Look below for the line with "# FILE is set". Extract that line and each one after it through the last, word for word.

-.-.-

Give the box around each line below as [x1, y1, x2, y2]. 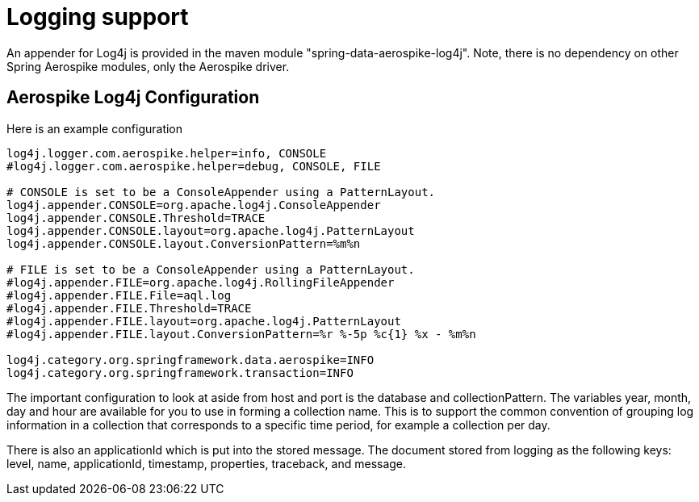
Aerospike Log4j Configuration [6, 87, 260, 108]
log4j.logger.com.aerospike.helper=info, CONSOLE [6, 146, 327, 160]
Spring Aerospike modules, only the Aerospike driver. [6, 59, 290, 73]
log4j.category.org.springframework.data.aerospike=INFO [6, 353, 375, 366]
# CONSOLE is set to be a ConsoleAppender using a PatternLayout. [6, 185, 436, 199]
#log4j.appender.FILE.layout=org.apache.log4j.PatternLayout [6, 314, 401, 328]
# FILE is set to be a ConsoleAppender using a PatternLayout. [6, 262, 415, 276]
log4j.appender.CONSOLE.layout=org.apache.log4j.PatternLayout [6, 224, 415, 237]

-.-.-

Output
# FILE is set to be a ConsoleAppender using a PatternLayout. [6, 262, 415, 276]
log4j.appender.CONSOLE.layout=org.apache.log4j.PatternLayout [6, 224, 415, 237]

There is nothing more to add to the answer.